Vincent Byrne (23 November 1900 – 13 December 1992) was a member of the Irish Republican Army and a senior figure in the assassination group known as The Squad.

==Pre IRA==
In 1915 he joined the 2nd battalion of the Dublin Brigade of the Irish Volunteers at age 14. On Easter Monday 1916 he assembled in Saint Stephen's Green and was supposed to march over to Jacobs Factory where he would remain for the rest of the week. He was told to go home and started to cry. On his way home he ran into his section commander who asked him what was wrong. When Byrne explained what had happened he was brought back to the Green.

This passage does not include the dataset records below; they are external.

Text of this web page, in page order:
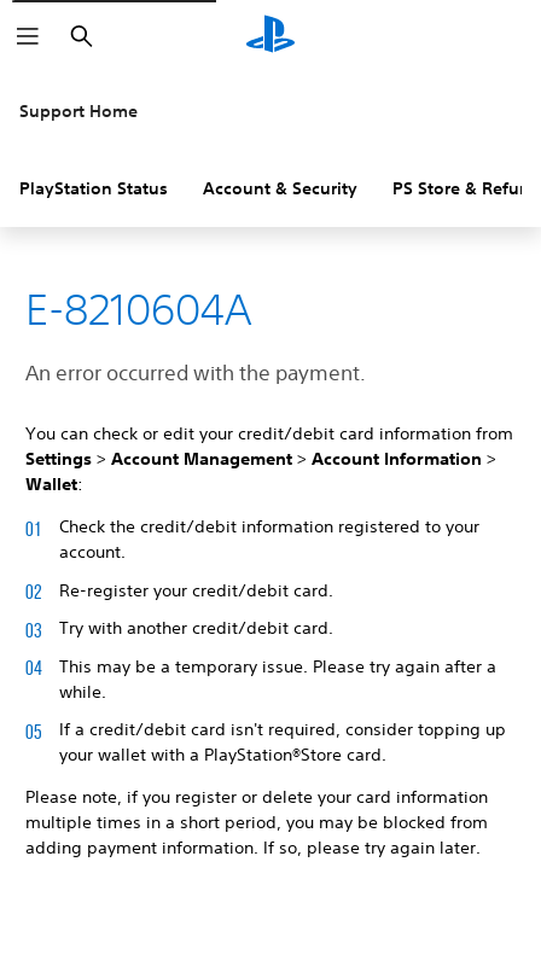
Search
Support Home
PlayStation Status Account & Security PS Store &
E-8210604A
An error occurred with the payment.
You can check or edit your credit/debit card information from
Settings > Account Management > Account Information >
Wallet:
Check the credit/debit information registered to your
account.
Re-register your credit/debit card.
Try with another credit/debit card.
This may be a temporary issue. Please try again after a
while.
If a credit/debit card isn't required, consider topping up
your wallet with a PlayStation®Store card.
Please note, if you register or delete your card information
multiple times in a short period, you may be blocked from
adding payment information. If so, please try again later.
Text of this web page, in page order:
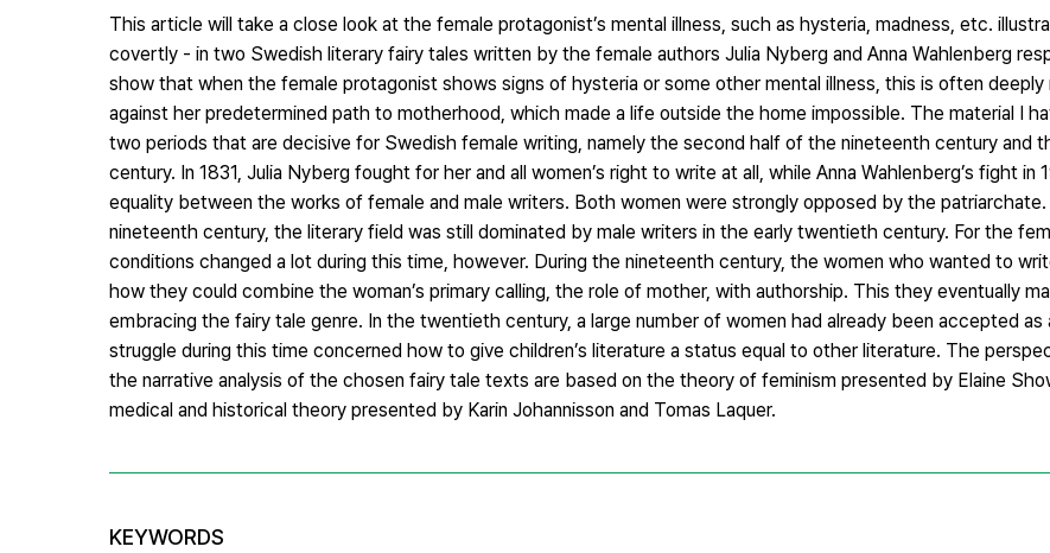
This article will take a close look at the female protagonist’s mental illness, such as hysteria, madness, etc.
covertly - in two Swedish literary fairy tales written by the female authors Julia Nyberg and Anna Wahlenberg
show that when the female protagonist shows signs of hysteria or some other mental illness, this is often
against her predetermined path to motherhood, which made a life outside the home impossible. The material I
two periods that are decisive for Swedish female writing, namely the second half of the nineteenth century and
century. In 1831, Julia Nyberg fought for her and all women’s right to write at all, while Anna Wahlenberg’s fight in
equality between the works of female and male writers. Both women were strongly opposed by the patriarchate.
nineteenth century, the literary field was still dominated by male writers in the early twentieth century. For the
conditions changed a lot during this time, however. During the nineteenth century, the women who wanted to
how they could combine the woman’s primary calling, the role of mother, with authorship. This they eventually
embracing the fairy tale genre. In the twentieth century, a large number of women had already been accepted as
struggle during this time concerned how to give children’s literature a status equal to other literature. The
the narrative analysis of the chosen fairy tale texts are based on the theory of feminism presented by Elaine
medical and historical theory presented by Karin Johannisson and Tomas Laquer.
KEYWORDS
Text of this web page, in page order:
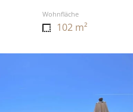
Wohnfläche
102 m²
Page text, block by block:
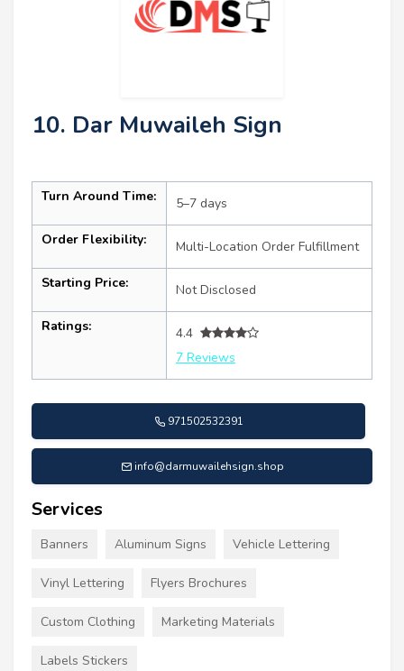
10. Dar Muwaileh Sign
Turn Around Time: 5–7 days
Order Flexibility: Multi-Location Order Fulfillment
Starting Price: Not Disclosed
Ratings:
4.4
7 Reviews
971502532391
info@darmuwailehsign.shop
Services
Banners Aluminum Signs Vehicle Lettering
Vinyl Lettering Flyers Brochures
Custom Clothing Marketing Materials
Labels Stickers
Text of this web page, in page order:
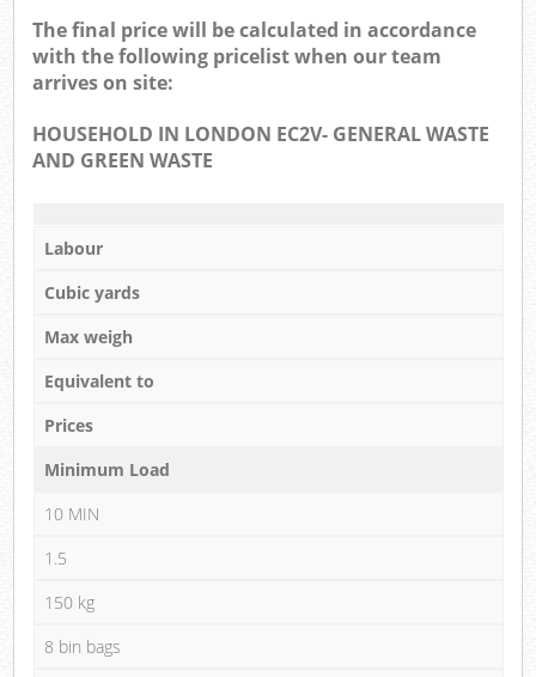
The final price will be calculated in accordance
with the following pricelist when our team
arrives on site:
HOUSEHOLD IN LONDON EC2V- GENERAL WASTE
AND GREEN WASTE
Labour
Cubic yards
Max weigh
Equivalent to
Prices
Minimum Load
10 MIN
1.5
150 kg
8 bin bags
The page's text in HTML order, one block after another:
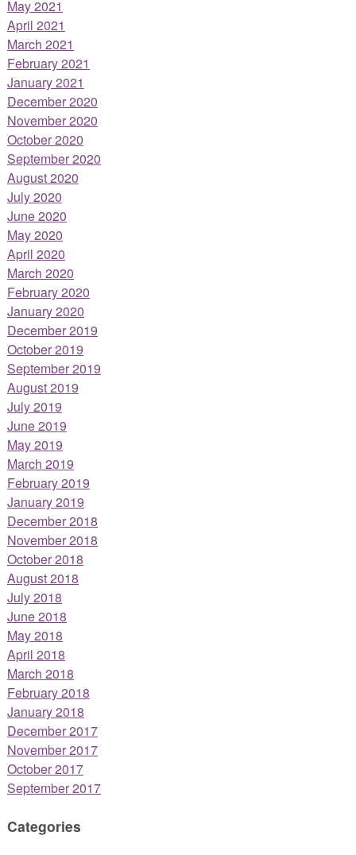
May 2021
April 2021
March 2021
February 2021
January 2021
December 2020
November 2020
October 2020
September 2020
August 2020
July 2020
June 2020
May 2020
April 2020
March 2020
February 2020
January 2020
December 2019
October 2019
September 2019
August 2019
July 2019
June 2019
May 2019
March 2019
February 2019
January 2019
December 2018
November 2018
October 2018
August 2018
July 2018
June 2018
May 2018
April 2018
March 2018
February 2018
January 2018
December 2017
November 2017
October 2017
September 2017
Categories
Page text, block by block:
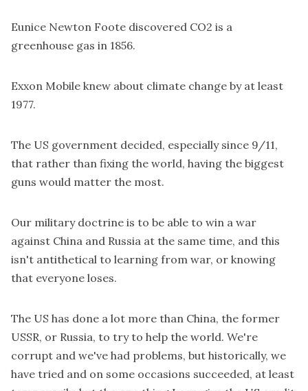
Eunice Newton Foote discovered CO2 is a
greenhouse gas in 1856.
Exxon Mobile knew about climate change by at least
1977.
The US government decided, especially since 9/11,
that rather than fixing the world, having the biggest
guns would matter the most.
Our military doctrine is to be able to win a war
against China and Russia at the same time, and this
isn't antithetical to learning from war, or knowing
that everyone loses.
The US has done a lot more than China, the former
USSR, or Russia, to try to help the world. We're
corrupt and we've had problems, but historically, we
have tried and on some occasions succeeded, at least

He spent the remainder of the week in Jacobs Factory under the command of Thomas McDonagh. When the rebels surrendered he escaped to his home but was arrested a week later and taken to Richmond Barracks.

==The Squad==
On the morning of the day of Bloody Sunday Byrne was in command of the IRA unit which assassinated Lieutenant Peter Ashmun Ames and Lieutenant Bennett in their room at 38 Upper Mount Street, Dublin. As he and his men were fleeing they got into a shoot out with British agents.

==Post war of independence==
He fought on the Pro-Treaty side during the civil war. He joined the Irish National Army and reached the rank of Commandant-Colonel

He died 13 December 1992. He is survived by two daughters and a son.